The summaries will not only help researchers who are trying to stay abreast of their fields, but will also help the general public and funding agencies to make sense of technical subjects. “Researchers are at the centre of what we do, so we’re always looking for ways to make dissemination of their results easier,” he says.

Wiley is also using AI to suggest possible alternative destinations for rejected papers.

“That saves the authors, the editors and the reviewers work and shortens the overall time to publication,” Flanagan says. “We anticipate deploying additional AI-powered tools like this to streamline the publication process and improve the quality of the literature.”

Wiley, like other publishers, is developing its own AI tools to complement technologies from other industries. “A typical AI product at Wiley might combine proprietary data, publicly available data, open source tools and our own in-house developed tools,” he says.

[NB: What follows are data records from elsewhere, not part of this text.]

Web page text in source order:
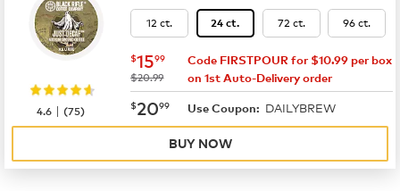
12 ct. 24 ct. 72 ct. 96 ct.
now $15.99
$1599
was
$20.99
Code FIRSTPOUR for $10.99 per box
on 1st Auto-Delivery order
now $20.99
$2099 Use Coupon: DAILYBREW
4.6 |(75)
BUY NOW
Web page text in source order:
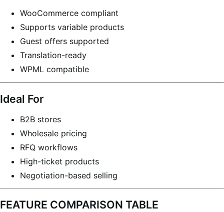
WooCommerce compliant
Supports variable products
Guest offers supported
Translation-ready
WPML compatible
Ideal For
B2B stores
Wholesale pricing
RFQ workflows
High-ticket products
Negotiation-based selling
FEATURE COMPARISON TABLE
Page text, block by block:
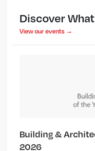
Discover
View our events →
Building &
2026
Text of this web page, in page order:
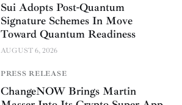
Sui Adopts Post-Quantum
Signature Schemes In Move
Toward Quantum Readiness
AUGUST 6, 2026
PRESS RELEASE
ChangeNOW Brings Martin
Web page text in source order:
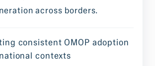
across borders.
consistent OMOP adoption
contexts
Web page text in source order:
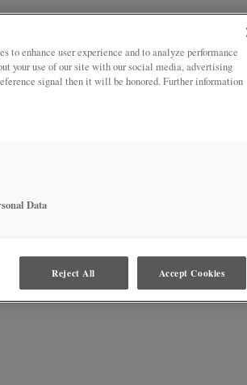
PRODUCT DESCRIPTION:
More appliances, more storage - this cabinet
bottom is great for pots, pans, roasting pans,
OCD_ _ _ _ _ _DD
to enhance user experience and to analyze performance
your use of our site with our social media, advertising
signal then it will be honored. Further information
Data
Reject All Accept Cookies
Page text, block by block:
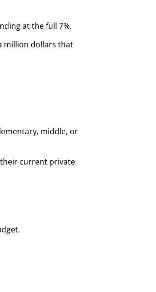
at the full 7%.
million dollars that
middle, or
their current private

The company is currently partnering with UNSILO, an AI company based in Aarhus, Denmark, to develop a deep-learning tool that would help authors automatically generate data availability statements, a requirement of many funding agencies. He hopes that AI could be used to search for bad data or manipulated images, preferably before they are ever published.

Louët says that SciencePOD’s algorithm, developed in conjunction with a team at the University of Avignon in France, is continually evolving to make the results more useful for readers and researchers.

“There’s a lot of fine-tuning,” she says. “A lot of people are trying to make summaries with off-the-shelf algorithms. We’re telling the algorithms how to find the most important point.”

As AI becomes more sophisticated, the generated text will become more indistinguishable from text written by humans, Louët says. She adds that SciencePOD algorithms can already produce journalistic overviews of scientific papers.

Journalists aren’t out of business, she says. For most journalistic purposes, it still takes a human to polish text, interview experts and put science into context.

Although there are kinks to be ironed out for AI to reach its full potential, Kaindl says, the near future looks promising. One ambitious vision is scientific searches that can synthesize information from many different journal articles.

As Kaindl explains, a researcher could be looking for the best reagent for a particular experiment or for some other complex piece of information. “The system will be smart enough to understand what you want to know and return a summary by searching Springer Nature’s corpus of 13 million publications,” he says. “That’s maybe a couple of years down the line, but it’s what we should strive for.”

This article is a part of the Nature Index 2020 Artificial intelligence supplement.